広いグラウンドの端っこ、サッカーゴールから少し離れたスペースで、2人でパスをする。
「国語の授業で先生なんか変なこと言ってなかった?」
「なんだっけ、コペルニクス的転回? なんか難しいこと言ってたよな。地球が宇宙の中心という考え方、天動説から、地球が動いているという地動説という考え方に変えたコペルニクスになぞらえ、全然根っこから違うように考える考え方を、コペルニクス的転回と言う、みたいな」
「何で全部暗記してんだよ」
「これが学年1位の力です」
「うるせえよ」
少し強めにボールを蹴った。
「てかさー、内申、上がんねーんだけど」
隆斗はそう言いながら俺と同じように強めにパスをする。
「内申かー。うーん、俺は正直高くても低くても、どうでもいいかなー。でも、オール5は無理だと思うよ。いくら学年1位を取ってたって言っても、一回も40超えたことないんでしょ?」
「前回の内申41だったけど……」
「4が4つもあるじゃん。3学期の総合評価でオール5で揃えないといけないんでしょー? 無理じゃん」
「無理じゃないし」
「無理じゃん」
「無理だったとしても! 別に、頑張ってもいいでしょ」
「無理なのに頑張ったら辛くなるだけだよ」
「……ワクワクしてくるかもしれないじゃん」
「……俺は、そういうふうに無理なのに出来るって思っちゃうと無理って感情が勝っちゃって辛くなっちゃうからさ」
「でもさ、秋楽園高校に入ったら、そのまま日本音芸いけて、素晴らしい環境で大好きな音楽を学べるんだよ! そうしたらさ、もしかしたら、本当にもしかしたら、すごい人になれるかもしれない……」
「……無理だと思う。俺がこの弱小校に来た時点で結果はもう決まっているように、お前だって、その夢の結果は、もう決まってるんだよ」
「……そっか。じゃあ、無理だってわかった上で、やってみる」
「……勝手にすれば」
「……てか、俊太今日は来てくれてありがとね」
「だってジュース奢ってくれるんでしょー」
「お前、どんだけジュース好きなんだよー」
あ。
俺のジュース好きがバレてしまった。何でかわかんないけど、昔からジュースが好きなんだよなー。

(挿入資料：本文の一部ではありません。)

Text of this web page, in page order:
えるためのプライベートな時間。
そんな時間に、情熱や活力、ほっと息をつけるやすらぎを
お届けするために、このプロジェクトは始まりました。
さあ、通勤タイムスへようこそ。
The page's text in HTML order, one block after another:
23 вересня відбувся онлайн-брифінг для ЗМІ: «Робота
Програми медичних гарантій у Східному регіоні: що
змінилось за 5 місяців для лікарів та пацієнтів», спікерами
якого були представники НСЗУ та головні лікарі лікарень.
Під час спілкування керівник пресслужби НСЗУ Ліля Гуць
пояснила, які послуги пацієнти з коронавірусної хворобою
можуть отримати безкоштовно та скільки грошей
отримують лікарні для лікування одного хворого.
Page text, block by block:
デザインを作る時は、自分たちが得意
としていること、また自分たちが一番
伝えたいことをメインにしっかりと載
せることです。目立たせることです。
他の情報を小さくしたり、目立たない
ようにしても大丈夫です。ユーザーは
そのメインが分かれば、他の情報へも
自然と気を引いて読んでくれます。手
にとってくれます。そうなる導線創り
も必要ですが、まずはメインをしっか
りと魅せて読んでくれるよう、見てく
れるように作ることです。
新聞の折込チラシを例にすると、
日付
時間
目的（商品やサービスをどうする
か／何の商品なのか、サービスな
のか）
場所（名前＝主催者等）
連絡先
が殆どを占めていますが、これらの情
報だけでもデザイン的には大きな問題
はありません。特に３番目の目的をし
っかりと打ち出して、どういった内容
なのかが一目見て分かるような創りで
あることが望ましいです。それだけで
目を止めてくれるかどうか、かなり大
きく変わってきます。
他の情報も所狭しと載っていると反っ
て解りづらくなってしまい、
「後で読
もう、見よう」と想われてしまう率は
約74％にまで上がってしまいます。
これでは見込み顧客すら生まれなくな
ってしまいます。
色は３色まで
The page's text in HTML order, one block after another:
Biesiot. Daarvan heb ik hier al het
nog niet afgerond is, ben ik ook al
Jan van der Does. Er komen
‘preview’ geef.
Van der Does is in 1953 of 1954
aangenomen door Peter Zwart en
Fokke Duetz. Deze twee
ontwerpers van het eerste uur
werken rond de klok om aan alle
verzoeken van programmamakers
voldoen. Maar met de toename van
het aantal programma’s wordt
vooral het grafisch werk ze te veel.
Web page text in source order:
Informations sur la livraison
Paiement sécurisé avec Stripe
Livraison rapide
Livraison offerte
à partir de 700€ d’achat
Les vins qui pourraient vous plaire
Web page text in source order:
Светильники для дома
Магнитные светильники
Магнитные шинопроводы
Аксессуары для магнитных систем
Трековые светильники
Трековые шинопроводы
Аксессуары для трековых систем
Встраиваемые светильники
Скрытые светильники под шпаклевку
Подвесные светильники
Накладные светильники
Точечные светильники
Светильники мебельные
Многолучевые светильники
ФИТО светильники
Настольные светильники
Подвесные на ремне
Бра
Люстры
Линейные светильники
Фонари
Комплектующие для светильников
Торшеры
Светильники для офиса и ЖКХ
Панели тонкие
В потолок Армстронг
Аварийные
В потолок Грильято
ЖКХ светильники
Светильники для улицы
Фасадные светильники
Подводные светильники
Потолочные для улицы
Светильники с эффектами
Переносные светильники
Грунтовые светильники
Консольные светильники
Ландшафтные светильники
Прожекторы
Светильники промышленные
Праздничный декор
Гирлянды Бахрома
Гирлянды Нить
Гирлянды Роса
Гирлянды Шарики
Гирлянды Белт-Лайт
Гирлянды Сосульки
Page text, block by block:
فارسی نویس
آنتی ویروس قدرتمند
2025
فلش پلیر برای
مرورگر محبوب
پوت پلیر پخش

俺は、ボールをトラップして、そのまま足の甲にボールを当てて、ゴールに向かって一気にシュートをしていた。
ボールは、そのままゴールの枠内、端に入った。
隆斗は、なぜか、キラッキラした目で俺を見てくる。
「お前さ、うまくね!?」
「……あー、そう?」
「まじでまじで! うめえよ! てか、俊太って本当に運動神経いいよな!」
「そうかなー……」
「そうだよ! てか、1学期の体育の内申なんだった?」
「……うーん、5かなぁ」
「やっぱり!」
そう言うと隆斗は、俺がシュートしたボールを拾いに行き、おれの後ろへと回った。
「サッカーで一番面白い展開って、縦パスなんだよ」
「……縦パス?」
「そう、縦パス!」
俺は、ゴールの前、ペナルティキックを打つ位置に立っている。
隆斗は、その真後ろの、俺から離れた位置に、ボールを持ちながら、たったったっと駆けていく。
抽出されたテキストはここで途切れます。